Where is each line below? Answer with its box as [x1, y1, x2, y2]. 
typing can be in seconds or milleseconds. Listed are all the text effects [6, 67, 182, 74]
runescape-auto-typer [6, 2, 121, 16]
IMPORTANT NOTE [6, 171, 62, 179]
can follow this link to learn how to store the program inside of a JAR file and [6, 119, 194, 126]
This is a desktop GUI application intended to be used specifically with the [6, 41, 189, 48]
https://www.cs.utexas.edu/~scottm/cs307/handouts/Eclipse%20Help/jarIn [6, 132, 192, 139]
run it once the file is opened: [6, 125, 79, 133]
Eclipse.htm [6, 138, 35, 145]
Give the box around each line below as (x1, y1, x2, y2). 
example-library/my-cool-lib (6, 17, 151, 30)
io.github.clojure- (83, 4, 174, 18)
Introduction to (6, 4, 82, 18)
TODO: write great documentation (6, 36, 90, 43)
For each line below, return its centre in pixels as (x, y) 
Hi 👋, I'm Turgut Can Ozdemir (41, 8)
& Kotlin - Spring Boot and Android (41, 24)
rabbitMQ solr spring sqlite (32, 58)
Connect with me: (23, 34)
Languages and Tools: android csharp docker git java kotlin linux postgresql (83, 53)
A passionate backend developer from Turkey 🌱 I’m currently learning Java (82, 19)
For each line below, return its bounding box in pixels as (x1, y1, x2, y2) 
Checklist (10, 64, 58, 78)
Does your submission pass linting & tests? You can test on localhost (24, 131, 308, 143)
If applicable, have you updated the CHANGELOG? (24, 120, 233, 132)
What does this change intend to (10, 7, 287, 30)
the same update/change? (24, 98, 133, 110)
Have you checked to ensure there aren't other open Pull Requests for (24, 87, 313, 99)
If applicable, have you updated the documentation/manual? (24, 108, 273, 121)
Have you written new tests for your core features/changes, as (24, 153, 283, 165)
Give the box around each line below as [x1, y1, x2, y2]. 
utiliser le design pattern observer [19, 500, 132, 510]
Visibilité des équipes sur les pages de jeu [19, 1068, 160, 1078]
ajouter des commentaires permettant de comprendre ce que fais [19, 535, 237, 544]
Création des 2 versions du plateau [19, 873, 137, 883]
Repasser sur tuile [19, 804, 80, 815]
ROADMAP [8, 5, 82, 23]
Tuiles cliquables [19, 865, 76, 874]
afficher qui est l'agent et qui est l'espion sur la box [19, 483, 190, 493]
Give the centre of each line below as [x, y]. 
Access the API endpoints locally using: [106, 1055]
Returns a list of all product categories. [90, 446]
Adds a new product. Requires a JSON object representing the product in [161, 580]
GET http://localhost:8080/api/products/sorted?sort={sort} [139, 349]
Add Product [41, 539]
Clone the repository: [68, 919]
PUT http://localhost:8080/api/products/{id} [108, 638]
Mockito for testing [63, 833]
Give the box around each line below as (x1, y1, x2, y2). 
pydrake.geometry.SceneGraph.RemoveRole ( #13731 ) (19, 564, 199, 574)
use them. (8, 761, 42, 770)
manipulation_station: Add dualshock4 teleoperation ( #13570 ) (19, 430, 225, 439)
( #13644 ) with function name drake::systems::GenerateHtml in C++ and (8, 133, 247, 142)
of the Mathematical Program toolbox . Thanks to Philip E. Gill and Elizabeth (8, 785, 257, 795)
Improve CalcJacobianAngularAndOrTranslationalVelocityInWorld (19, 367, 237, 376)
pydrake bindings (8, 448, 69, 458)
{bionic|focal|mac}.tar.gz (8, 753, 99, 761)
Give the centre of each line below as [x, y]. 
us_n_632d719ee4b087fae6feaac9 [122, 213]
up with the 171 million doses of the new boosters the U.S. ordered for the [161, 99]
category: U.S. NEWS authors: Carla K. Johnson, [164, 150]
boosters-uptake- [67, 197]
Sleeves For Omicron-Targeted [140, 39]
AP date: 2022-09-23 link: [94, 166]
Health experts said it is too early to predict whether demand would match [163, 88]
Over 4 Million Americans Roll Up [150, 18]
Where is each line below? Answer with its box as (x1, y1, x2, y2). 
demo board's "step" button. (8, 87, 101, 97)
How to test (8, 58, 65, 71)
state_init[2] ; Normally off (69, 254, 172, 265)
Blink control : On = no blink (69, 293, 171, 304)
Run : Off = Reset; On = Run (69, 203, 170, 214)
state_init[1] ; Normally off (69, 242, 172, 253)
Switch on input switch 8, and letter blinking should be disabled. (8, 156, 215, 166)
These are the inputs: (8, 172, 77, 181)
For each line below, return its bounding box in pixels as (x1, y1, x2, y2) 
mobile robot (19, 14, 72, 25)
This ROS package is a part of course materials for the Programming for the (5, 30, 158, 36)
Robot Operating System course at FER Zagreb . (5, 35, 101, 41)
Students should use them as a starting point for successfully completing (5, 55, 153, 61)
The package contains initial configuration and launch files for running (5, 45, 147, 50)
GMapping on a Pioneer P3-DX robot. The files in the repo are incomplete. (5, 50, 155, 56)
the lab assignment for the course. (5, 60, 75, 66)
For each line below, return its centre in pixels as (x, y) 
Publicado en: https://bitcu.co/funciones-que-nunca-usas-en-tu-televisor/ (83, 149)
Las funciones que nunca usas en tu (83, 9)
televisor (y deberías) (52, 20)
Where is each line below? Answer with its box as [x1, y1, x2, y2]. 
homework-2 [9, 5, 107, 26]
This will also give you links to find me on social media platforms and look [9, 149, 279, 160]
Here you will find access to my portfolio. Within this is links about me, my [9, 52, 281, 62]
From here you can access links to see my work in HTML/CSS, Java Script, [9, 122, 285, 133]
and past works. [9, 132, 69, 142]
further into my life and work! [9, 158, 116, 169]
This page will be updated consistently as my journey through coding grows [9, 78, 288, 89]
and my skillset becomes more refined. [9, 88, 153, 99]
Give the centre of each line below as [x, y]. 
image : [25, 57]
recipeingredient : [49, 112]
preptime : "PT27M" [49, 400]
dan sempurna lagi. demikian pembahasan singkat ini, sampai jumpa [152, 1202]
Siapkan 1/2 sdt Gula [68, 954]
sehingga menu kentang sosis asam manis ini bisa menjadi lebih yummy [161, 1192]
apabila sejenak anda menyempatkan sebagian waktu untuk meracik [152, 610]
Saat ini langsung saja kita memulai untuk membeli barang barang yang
-- -- --
→ **EXERCISE REQUIREMENTS**:
Every line above that holds "https" should be copied out.

→ **OUTPUT BELOW**:
https://www.cs.utexas.edu/~scottm/cs307/handouts/Eclipse%20Help/jarIn [6, 132, 192, 139]
Publicado en: https://bitcu.co/funciones-que-nunca-usas-en-tu-televisor/ (83, 149)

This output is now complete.